Répétons-le : non seulement ce livre n’a pas pour objectif de prôner, d’oublier ou de contester les luttes contre la pénibilité, les luttes pour les salaires et contre le chômage, mais, si de tout cela rien n’est mis en cause, il n’en faut pas moins penser, et donc savoir, sans hésitation, qu’à s’en tenir là, à ces justes revendications, on s’enferme dans une perspective qui sanctifie silencieusement le travail, le considère, sans le dire, comme incontournable. En ce sens, cette somme de réflexions ciselées, si elle pense notre temps – celui des « lois travail » et autres « ordonnances » –, pense plus encore les temps à venir, pense ce dont le travail est silencieusement porteur, angle le plus souvent occulté, celui de la gestation – comportements, pensées, résistances, aigreurs ou désespoir –, de la fermentation de ce qui naît dans et par le travail « sans qu’il soit possible d’en préciser le délai », à savoir le surgissement, kairos, de la quintessence de la politique où le seul rappel de quelques dates, 1789, 1870, 1917…, suffit à provoquer les insomnies des nantis.

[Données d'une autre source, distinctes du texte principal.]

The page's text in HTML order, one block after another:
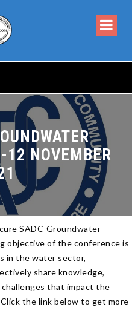
NOVEMBER
SADC-Groundwater
objective of the conference is
in the water sector,
share knowledge,
that impact the
the link below to get more
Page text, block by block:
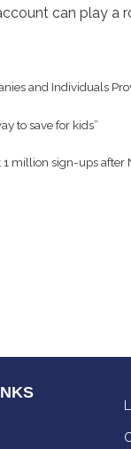
can play
and Individuals
to save for kids”
million sign-ups
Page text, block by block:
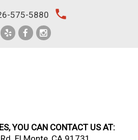
575-5880 local_phone
YOU CAN CONTACT US AT:
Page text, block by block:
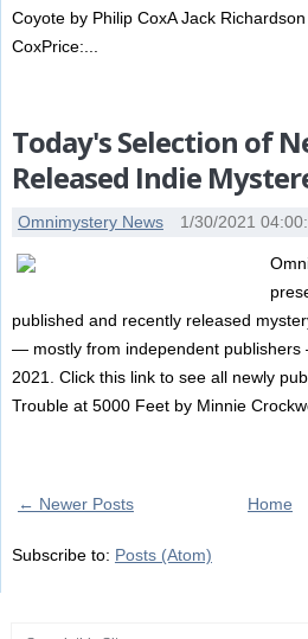
Coyote by Philip CoxA Jack
CoxPrice:...
Today's Selection of
Released Indie
Omnimystery News 1/30/2021
published and recently released
— mostly from independent publishers
2021. Click this link to see all newly
Trouble at 5000 Feet by Minnie
← Newer Posts Home
Subscribe to: Posts (Atom)
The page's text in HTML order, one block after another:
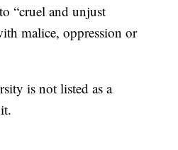
“cruel and unjust
malice, oppression or
is not listed as a
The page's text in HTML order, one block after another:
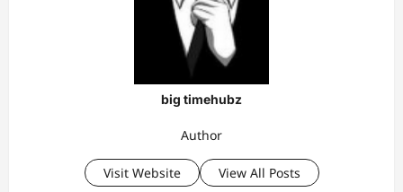
big timehubz
Author
Visit Website View All Posts
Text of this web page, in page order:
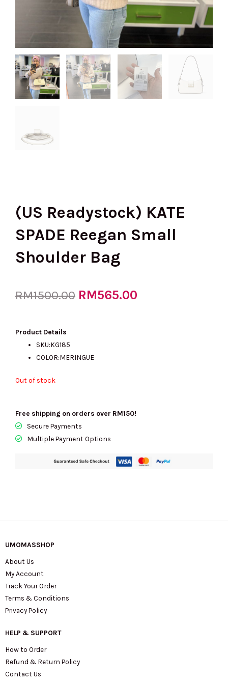
(US Readystock) KATE
SPADE Reegan Small
Shoulder Bag
RM1500.00 Original
RM565.00
Product Details
SKU:KG185
COLOR:MERINGUE
Out of stock
Free shipping on orders over RM150!
Secure Payments
Multiple Payment Options
UMOMASSHOP
About Us
My Account
Track Your Order
Terms & Conditions
Privacy Policy
HELP & SUPPORT
How to Order
Refund & Return Policy
Contact Us
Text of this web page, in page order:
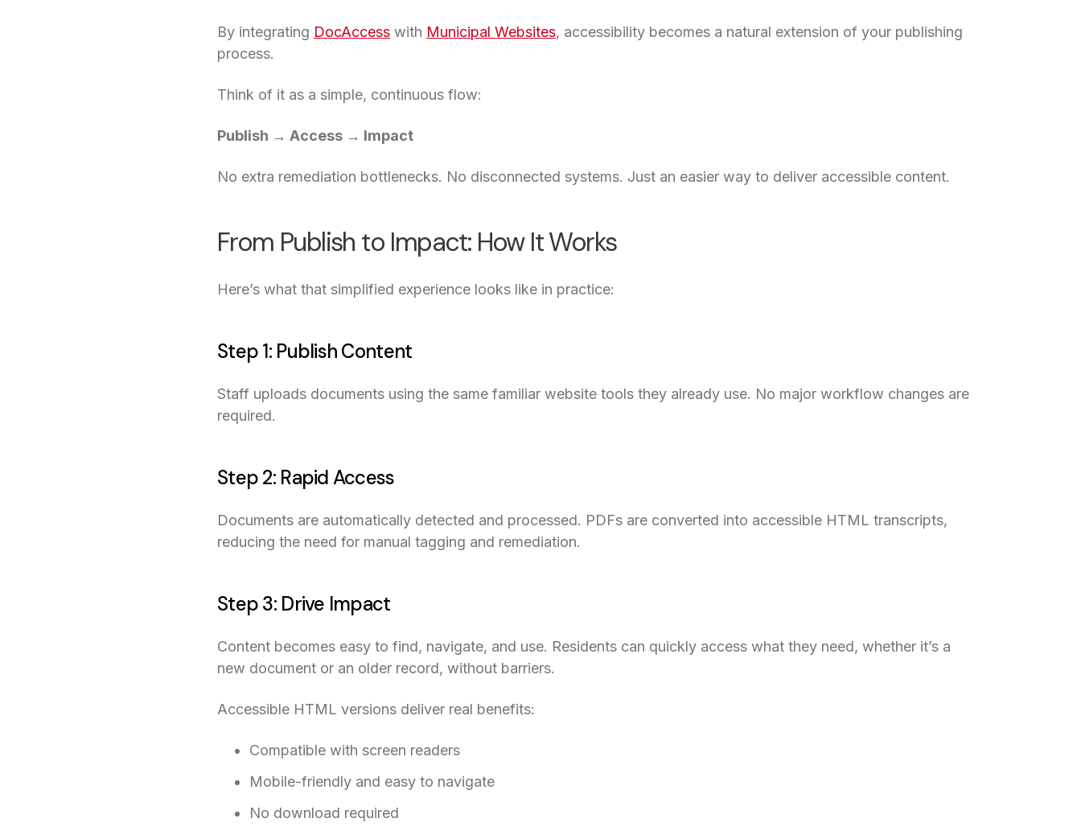
By integrating DocAccess with Municipal Websites, accessibility becomes a natural extension of your publishing
process.
Think of it as a simple, continuous flow:
Publish → Access → Impact
No extra remediation bottlenecks. No disconnected systems. Just an easier way to deliver accessible content.
From Publish to Impact: How It Works
Here’s what that simplified experience looks like in practice:
Step 1: Publish Content
Staff uploads documents using the same familiar website tools they already use. No major workflow changes are
required.
Step 2: Rapid Access
Documents are automatically detected and processed. PDFs are converted into accessible HTML transcripts,
reducing the need for manual tagging and remediation.
Step 3: Drive Impact
Content becomes easy to find, navigate, and use. Residents can quickly access what they need, whether it’s a
new document or an older record, without barriers.
Accessible HTML versions deliver real benefits:
Compatible with screen readers
Mobile-friendly and easy to navigate
No download required
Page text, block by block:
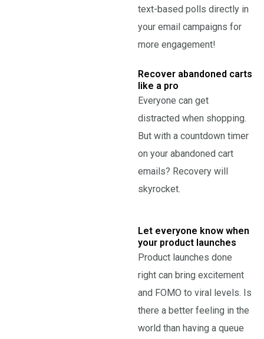
text-based polls directly in
your email campaigns for
more engagement!
Recover abandoned carts
like a pro
Everyone can get
distracted when shopping.
But with a countdown timer
on your abandoned cart
emails? Recovery will
skyrocket.
Let everyone know when
your product launches
Product launches done
right can bring excitement
and FOMO to viral levels. Is
there a better feeling in the
world than having a queue
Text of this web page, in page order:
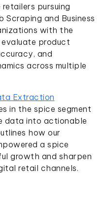
pursuing
Scraping and Business
with the
product
and
across multiple
Extraction
in the spice segment
data into actionable
how our
a spice
growth and sharpen
retail channels.
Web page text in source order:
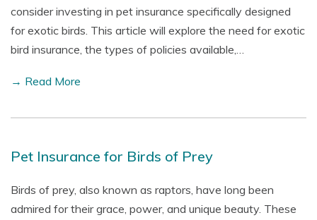
consider investing in pet insurance specifically designed
for exotic birds. This article will explore the need for exotic
bird insurance, the types of policies available,…
→ Read More
Pet Insurance for Birds of Prey
Birds of prey, also known as raptors, have long been
admired for their grace, power, and unique beauty. These

Ce point fait l’objet, non d’un premier « chapitre », car ce terme pourrait suggérer quelque organisation dans la succession des propos alors qu’il est question d’une série d’exposés faisant apparaître, sans idée d’articulation ou de logique surimposée, différentes implications et incrustations du travail : le travail est alors dans la suite du livre une sorte de kaléidoscope que l’on secoue pour qu’en apparaissent les facettes tant cruelles que destructrices.

Ainsi de ce point premier, qui situe la démocratie comme un mirage faisant écran à l’implacable dureté du travail, puis des suivants, l’angle de la servitude volontaire, racine démultipliée du travail, piste rarement pensée qui met au jour le lien structurel entre l’organisation du travail sous le capitalisme, ce qu’elle implique de violence extrême, et cet ultime de la violence dont les guerres plus ou moins récentes sont le cadre, déplacements de populations et, explicite ou déguisé, un souci constant d’extermination. Sous les vocables successifs de « l’intolérable », de « l’injustice », de « l’inévaluable », de la « singularité », les facettes des implications et modalités du fonctionnement du travail sont plus qu’analysées : décortiquées. La question de l’évaluation conduit notamment le lecteur à se rendre compte que ce qui est évalué au moyen de techniques toujours plus perfectionnées, c’est, bien au-delà de la performance, le sujet lui-même, par où le capitalisme et ses exigences s’impose en dehors de « l’atelier », à l’école ou dans les bureaux calfeutrés, jusque dans l’intime.

Bertrand Ogilvie radiographie ainsi tout au long de son trajet, toujours impitoyablement, c’est-à-dire sans concessions aux idées toutes faites, en philosophe mais aussi en connaisseur lucide des instruments souvent fallacieux des sciences dites « humaines » et plus encore en praticien de la psychanalyse, ce qui lui permet de contourner les leurres, les modalités et les formes toujours plus subtiles dont use le capitalisme pour faire du travail une arme « de destruction massive ».

Caractéristique, et non des moindres, de cet ouvrage hors norme : l’insertion tout au long du livre de cahiers de photographies dues à Ahlam Shibli, Lewis Hine, Florian Fouché, Jeff Wall, Antonios Loupassis et Marc Pataut, qui, sans commentaires et sans souci d’illustration, parlent, en quelque sorte à côté du texte, comme en écho mais avec une force équivalente, du travail sous toutes les latitudes, de ce qu’il en émane de triste, de gris, de suintant et de désespérant. Tristesse et monotonie du travail, la mort rôde.